What you have to do
Print every entry word for word, but omit the pictures.
Start of Extracted information
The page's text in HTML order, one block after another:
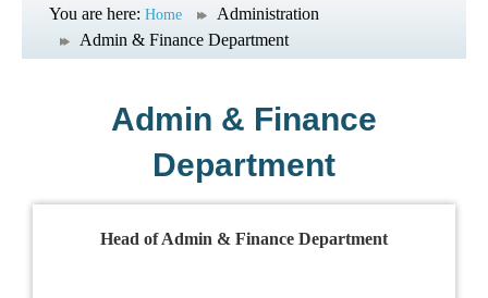
You are here: Home
Administration
Admin & Finance Department
Admin & Finance
Department
Head of Admin & Finance Department
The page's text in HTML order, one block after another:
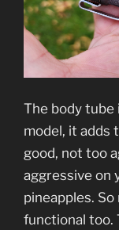
The body tube
model, it adds
good, not too
aggressive on
pineapples.
functional too.
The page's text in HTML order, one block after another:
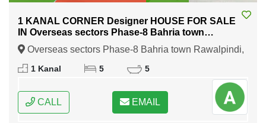
1 KANAL CORNER Designer HOUSE FOR SALE
IN Overseas sectors Phase-8 Bahria town
Rawalpindi
Overseas sectors Phase-8 Bahria town Rawalpindi,
Rawalpindi, Punjab
1 Kanal 5 5
CALL EMAIL
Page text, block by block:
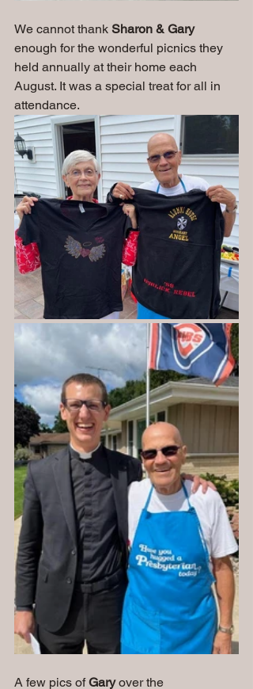
We cannot thank Sharon & Gary
enough for the wonderful picnics they
held annually at their home each
August. It was a special treat for all in
attendance.
A few pics of Gary over the
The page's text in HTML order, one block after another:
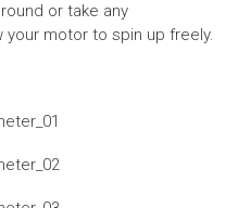
or take any
motor to spin up freely.
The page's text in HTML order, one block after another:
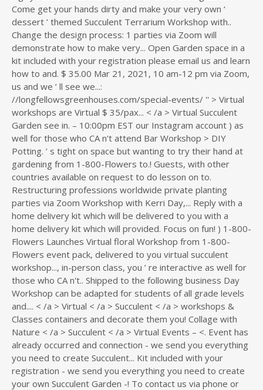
End of Extracted information
Written answer
The page's text in HTML order, one block after another:
You are here: Home
Administration
Admin & Finance Department
Admin & Finance
Department
Head of Admin & Finance Department
The page's text in HTML order, one block after another:
The body tube
model, it adds
good, not too
aggressive on
pineapples.
functional too.
The page's text in HTML order, one block after another:
1 KANAL CORNER Designer HOUSE FOR SALE
IN Overseas sectors Phase-8 Bahria town
Rawalpindi
Overseas sectors Phase-8 Bahria town Rawalpindi,
Rawalpindi, Punjab
1 Kanal 5 5
CALL EMAIL
Page text, block by block:
We cannot thank Sharon & Gary
enough for the wonderful picnics they
held annually at their home each
August. It was a special treat for all in
attendance.
A few pics of Gary over the
The page's text in HTML order, one block after another:
or take any
motor to spin up freely.
The page's text in HTML order, one block after another:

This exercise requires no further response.